→ **AIM OF THE TASK**
Below are the records. List every line holding the word "using".

→ **SUPPLIED ENTRIES**
· · · · ·

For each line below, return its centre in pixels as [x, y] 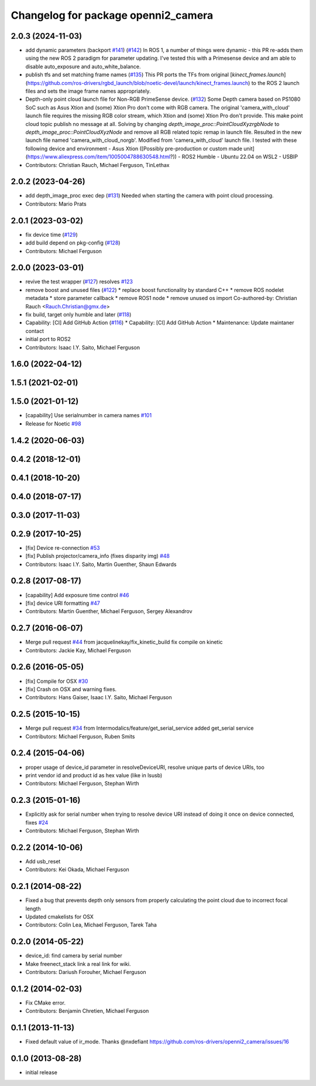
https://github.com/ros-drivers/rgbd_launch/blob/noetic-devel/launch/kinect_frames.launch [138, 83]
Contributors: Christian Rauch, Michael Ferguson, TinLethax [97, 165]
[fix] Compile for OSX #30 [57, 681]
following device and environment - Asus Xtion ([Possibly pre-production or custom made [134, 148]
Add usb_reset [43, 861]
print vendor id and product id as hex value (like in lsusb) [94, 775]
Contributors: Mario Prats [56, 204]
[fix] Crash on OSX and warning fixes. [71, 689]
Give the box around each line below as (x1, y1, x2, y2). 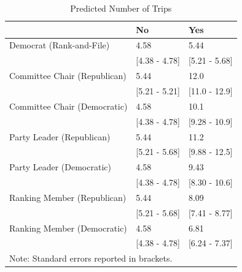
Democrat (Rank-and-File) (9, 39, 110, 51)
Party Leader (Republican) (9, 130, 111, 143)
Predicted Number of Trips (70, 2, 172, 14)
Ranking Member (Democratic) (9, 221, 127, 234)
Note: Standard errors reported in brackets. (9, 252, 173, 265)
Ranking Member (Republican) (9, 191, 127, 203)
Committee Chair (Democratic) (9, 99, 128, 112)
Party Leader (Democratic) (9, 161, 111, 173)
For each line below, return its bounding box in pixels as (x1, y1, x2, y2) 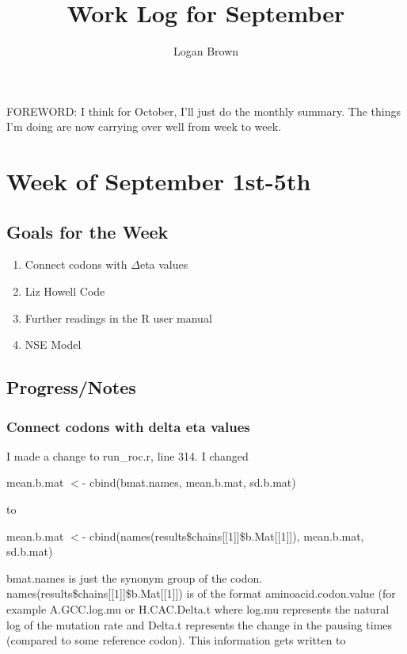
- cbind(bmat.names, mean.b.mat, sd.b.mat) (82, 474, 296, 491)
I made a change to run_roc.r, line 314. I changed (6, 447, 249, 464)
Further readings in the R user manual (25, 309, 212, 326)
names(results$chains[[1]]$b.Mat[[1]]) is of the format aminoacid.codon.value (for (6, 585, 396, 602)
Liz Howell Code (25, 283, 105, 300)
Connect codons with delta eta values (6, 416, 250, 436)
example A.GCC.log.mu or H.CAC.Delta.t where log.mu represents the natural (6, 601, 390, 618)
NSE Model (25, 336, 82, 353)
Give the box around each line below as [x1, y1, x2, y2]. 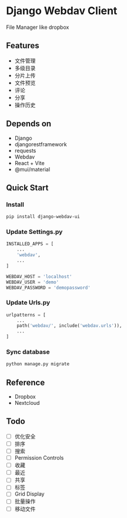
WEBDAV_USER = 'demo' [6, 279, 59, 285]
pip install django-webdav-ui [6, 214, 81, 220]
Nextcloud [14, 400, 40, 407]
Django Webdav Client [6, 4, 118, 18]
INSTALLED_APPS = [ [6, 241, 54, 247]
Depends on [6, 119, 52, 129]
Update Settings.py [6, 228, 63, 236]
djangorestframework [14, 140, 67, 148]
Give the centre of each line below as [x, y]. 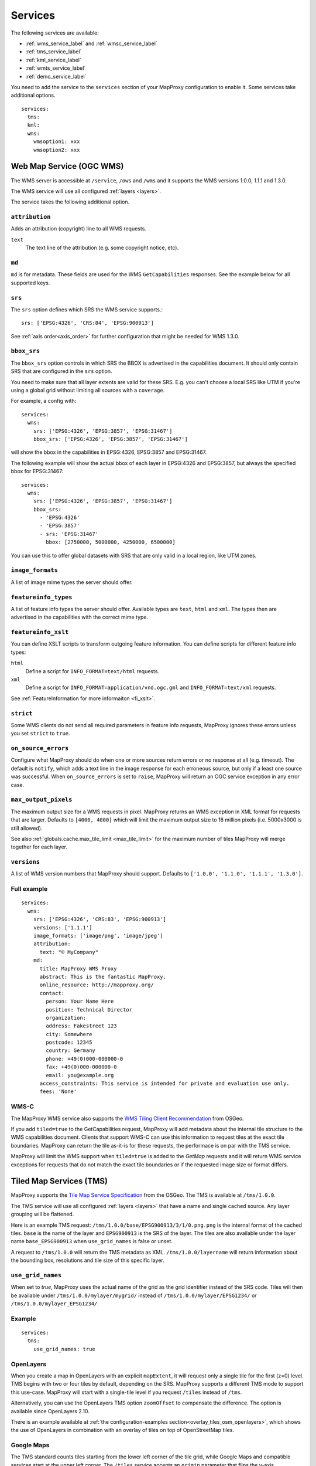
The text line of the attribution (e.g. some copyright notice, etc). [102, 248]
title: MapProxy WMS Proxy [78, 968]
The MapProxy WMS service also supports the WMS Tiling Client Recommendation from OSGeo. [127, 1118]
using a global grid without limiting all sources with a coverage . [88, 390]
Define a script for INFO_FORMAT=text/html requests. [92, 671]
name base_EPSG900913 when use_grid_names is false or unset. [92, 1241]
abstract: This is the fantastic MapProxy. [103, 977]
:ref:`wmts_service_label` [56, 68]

· · · · ·

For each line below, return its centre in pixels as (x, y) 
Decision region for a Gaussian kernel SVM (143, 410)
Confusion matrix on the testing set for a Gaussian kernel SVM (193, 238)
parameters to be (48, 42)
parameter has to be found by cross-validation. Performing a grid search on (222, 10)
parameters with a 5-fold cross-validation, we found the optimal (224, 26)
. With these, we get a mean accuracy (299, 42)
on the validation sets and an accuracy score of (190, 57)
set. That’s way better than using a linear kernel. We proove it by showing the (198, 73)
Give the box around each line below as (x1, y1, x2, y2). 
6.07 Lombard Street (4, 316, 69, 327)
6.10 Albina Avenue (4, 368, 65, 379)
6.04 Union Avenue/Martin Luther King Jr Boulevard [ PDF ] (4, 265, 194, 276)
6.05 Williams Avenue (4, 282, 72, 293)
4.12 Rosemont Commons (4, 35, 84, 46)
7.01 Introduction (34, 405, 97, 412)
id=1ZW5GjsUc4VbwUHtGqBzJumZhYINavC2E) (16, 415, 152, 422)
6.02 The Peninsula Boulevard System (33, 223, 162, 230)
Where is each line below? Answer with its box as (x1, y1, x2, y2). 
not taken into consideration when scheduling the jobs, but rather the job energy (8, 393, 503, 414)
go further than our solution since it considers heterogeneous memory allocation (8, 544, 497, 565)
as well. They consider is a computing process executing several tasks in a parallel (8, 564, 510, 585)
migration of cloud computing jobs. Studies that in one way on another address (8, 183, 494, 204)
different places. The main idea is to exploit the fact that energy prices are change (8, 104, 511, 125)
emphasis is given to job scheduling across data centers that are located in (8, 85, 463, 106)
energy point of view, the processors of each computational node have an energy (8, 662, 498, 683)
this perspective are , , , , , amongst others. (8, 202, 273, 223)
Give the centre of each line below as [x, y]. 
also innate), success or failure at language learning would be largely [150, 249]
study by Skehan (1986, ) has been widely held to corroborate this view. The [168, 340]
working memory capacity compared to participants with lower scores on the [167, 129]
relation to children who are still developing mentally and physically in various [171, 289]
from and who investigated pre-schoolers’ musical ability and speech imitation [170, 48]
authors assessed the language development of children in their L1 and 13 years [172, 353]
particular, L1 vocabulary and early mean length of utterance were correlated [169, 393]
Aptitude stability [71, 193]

· · · · ·

→ **EXERCISE SOLUTION**
using a global grid without limiting all sources with a coverage . [88, 390]
set. That’s way better than using a linear kernel. We proove it by showing the (198, 73)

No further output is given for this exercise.